Мы ехали на троллейбусе, а потом на метро — и в окна вагона, вырвавшегося из подземного туннеля на мост, была видна тяжелая вода долгой широкой реки — потом мы брели какими-то дворами, поднимались по узкой лестнице кирпичной пятиэтажки, в разбитое стекло подъезда сильно дуло, и два желтых листика плясали на грязноватом каменном полу. В коридоре мастерской было темно, но узкая полоска откуда-то пробивающегося света, точно золотой меч, воткнутый прямо в пол, почему-то вызвала у меня озноб: дрожь миллиардной крошечной армией пронеслась по моей спине. И голос Абдуллина стал совсем другим: баритонально-напевная интонация сменилась глуховатым, каким-то почти утробным, бормотанием. Сначала, пока он снимал куртку, зажигал крохотную лампу, свет которой выхватывал черно-красные мрачные квадраты и прямоугольники его картин, я вообще не могла разобрать, что он говорит: слова сливались и то казались урчанием зверя, и сам он, коренастый, кривоногий, мохнато-бородый, в полумраке начинал казаться полудиким, лесным существом, самим Фавном, то начинали звучать как зловещее сладкое пришептывание, и тогда он моему воображению представлялся странничком-душегубом.

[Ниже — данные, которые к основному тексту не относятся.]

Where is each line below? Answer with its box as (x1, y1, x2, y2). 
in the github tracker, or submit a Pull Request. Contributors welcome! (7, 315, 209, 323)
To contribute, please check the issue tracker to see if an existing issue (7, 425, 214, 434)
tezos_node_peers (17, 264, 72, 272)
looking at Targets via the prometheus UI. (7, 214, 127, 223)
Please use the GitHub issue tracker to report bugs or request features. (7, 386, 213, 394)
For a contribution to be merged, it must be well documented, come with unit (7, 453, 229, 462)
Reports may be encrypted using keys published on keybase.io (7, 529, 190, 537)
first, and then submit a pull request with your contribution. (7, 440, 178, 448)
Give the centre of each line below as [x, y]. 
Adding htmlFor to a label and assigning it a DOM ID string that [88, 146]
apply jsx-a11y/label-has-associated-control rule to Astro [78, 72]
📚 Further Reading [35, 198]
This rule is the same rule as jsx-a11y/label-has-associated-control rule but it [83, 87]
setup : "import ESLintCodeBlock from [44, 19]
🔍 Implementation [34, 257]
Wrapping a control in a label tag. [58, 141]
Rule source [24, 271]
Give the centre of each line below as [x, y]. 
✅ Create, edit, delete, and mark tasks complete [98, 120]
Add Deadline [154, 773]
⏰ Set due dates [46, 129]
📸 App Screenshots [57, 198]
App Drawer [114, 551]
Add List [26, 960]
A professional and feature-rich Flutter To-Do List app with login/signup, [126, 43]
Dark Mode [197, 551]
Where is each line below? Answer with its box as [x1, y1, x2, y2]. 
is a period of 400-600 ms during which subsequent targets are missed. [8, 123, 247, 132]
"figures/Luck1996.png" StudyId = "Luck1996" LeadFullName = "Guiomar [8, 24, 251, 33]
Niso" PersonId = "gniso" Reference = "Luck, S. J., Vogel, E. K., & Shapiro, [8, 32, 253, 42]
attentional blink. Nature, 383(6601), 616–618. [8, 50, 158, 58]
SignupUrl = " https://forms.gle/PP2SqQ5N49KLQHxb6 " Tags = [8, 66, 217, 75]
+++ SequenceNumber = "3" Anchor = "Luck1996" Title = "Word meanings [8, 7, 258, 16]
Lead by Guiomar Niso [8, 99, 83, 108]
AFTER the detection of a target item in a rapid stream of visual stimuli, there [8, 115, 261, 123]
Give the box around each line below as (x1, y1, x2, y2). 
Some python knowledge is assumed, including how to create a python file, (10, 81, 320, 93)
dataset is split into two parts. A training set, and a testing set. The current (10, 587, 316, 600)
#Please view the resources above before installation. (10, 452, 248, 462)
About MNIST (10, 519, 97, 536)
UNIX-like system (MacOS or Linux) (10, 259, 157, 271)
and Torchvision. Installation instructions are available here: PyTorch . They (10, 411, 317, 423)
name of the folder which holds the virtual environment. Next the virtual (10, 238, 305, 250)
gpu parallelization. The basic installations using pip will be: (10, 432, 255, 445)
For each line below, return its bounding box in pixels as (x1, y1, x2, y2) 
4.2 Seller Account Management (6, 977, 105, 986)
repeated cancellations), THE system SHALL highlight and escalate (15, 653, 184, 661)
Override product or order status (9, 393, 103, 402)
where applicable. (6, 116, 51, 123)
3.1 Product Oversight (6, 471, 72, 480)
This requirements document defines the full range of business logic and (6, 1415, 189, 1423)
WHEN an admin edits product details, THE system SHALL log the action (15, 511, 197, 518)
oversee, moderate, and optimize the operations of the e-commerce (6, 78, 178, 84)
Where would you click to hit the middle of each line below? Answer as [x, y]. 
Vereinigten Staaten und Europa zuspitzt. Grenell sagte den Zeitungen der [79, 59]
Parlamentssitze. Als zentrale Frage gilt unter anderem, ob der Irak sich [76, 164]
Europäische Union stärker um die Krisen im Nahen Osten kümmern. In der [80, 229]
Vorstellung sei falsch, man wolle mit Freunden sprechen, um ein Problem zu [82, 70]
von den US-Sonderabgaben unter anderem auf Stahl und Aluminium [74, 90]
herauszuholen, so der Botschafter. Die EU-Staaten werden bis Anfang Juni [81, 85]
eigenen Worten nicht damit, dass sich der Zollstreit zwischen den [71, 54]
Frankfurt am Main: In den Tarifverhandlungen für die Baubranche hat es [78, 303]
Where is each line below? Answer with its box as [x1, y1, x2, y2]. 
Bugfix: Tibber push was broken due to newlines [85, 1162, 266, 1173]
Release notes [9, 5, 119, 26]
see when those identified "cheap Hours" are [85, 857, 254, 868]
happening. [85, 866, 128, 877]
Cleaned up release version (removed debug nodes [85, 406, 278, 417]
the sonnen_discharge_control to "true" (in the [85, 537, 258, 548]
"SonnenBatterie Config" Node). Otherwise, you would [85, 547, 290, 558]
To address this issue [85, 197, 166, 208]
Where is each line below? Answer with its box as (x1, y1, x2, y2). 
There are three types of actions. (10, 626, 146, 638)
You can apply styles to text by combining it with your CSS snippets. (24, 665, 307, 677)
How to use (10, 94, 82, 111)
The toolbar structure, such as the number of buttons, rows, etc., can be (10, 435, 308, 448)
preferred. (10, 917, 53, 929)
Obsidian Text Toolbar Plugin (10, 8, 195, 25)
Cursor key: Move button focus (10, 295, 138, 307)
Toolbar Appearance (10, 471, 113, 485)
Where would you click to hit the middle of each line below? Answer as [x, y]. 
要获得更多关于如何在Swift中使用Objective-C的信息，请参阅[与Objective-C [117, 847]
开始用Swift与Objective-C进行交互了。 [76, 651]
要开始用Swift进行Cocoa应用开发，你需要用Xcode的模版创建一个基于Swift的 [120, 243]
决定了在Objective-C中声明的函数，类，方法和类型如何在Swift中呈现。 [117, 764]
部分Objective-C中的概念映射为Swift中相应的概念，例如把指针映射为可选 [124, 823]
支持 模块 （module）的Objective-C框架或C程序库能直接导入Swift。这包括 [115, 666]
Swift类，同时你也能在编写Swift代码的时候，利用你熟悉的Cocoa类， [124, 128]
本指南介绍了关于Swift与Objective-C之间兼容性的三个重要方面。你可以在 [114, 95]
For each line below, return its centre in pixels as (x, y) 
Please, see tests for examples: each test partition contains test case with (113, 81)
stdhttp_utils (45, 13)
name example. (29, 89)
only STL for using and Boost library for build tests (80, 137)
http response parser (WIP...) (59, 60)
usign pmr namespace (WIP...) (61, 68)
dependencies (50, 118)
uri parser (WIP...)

Внезапно я ощутила страх. Происхождение его было странным и я — каким-то краем сознания это уловила. Страх, точно тяжелый, но совершенно прозрачный, туман, стоял в мастерской Абдуллина, и, постепенно, когда я вошла и села в красное кресло, из которого хорошо были видны все картины, стал концентрироваться вокруг меня, — в какой-то миг я даже почувствовала невидимую границу между страхом и мной, но стоило мне, следуя слухом, а потом и взглядом, за бормотанием Абдуллина, чуть отвлечься, забыть о склоненном надо мной все уплотняющемся страхе, как тут же граница между ним и мной рухнула — и он заполнил меня, как сосуд. Во мне больше ничего не содержалось — только страх. Из последних сил, беспомощно надеясь, все-таки выгнать его из себя, я спросила:
— Кто-то еще есть здесь?
— Никого.
— А свет в коридоре?
Абдуллин остановился посередине мастерской и его черная тень качнулась на высокой стене, антрацитовым пятном упав на несколько картин.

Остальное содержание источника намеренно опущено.